There was no formal script at the time of filming, and actors and the Director improvised a great deal. So, it had a mechanism to reflect the real time events, like the murder of Martin Luther King and the boiling over of Black rage.

The cast is all white except for the one exception of the hero. I am not clear how this was received at the time. It was a financial success.

Silo Theatre - Night of the Living Dead - Andi Crown Photography 6
Silo Theatre – Night of the Living Dead – Andi Crown Photography 6

George A. Romero has said on several occasions that there was nothing political about any of his zombie movies. They were amoral. Of course, he was lying, and there have been other recorded interviews contradicting this. Even more brazen than Bob Dylan.

Romero went on to make three more classic ones and two reasonable ones. He developed those central themes of contagion, fear and slaughter. All have the wicked and macabre sense of humour.

Dawn of the Dead made the most money. I attended the premiere at the Civic theatre, where everyone screamed at the boosted special effects splatter fest. A zombie is walking towards an idling helicopter in mid-range camera view. He mounts a low stair platform and gets the top of his head sliced off. Rednecks are gathered to go on a zombie turkey shoot. As they get more drunk it becomes a comedy of slaughter as the Bubbas’ get overwhelmed.

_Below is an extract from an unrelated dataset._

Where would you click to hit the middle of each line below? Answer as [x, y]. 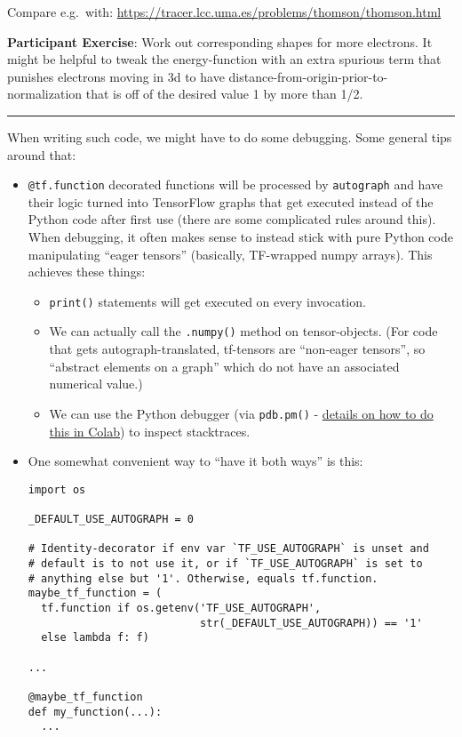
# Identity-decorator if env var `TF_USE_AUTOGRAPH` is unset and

Silo Theatre - Night of the Living Dead - Andi Crown Photography 6
Silo Theatre – Night of the Living Dead – Andi Crown Photography 6

Day of the Dead is probably the best, as the zombies are legion, and the Army is the only bastion. A great shot of zombies shuffling out of a bank, followed by a huge alligator.  

Night of the Living Dead (1990) has a scene of zombies being hung on trees and shot repeatedly.

Those allusions are all there in the original too. The Klu Klux Klan. The Nazi blitzkrieg bop on their Eastern front.

A powerful movie whose strength has been enhanced by this remastered presentation. We are them and they are us. George A. Romero put that line in the remake. It is implicit all over the original Night of the Living Dead.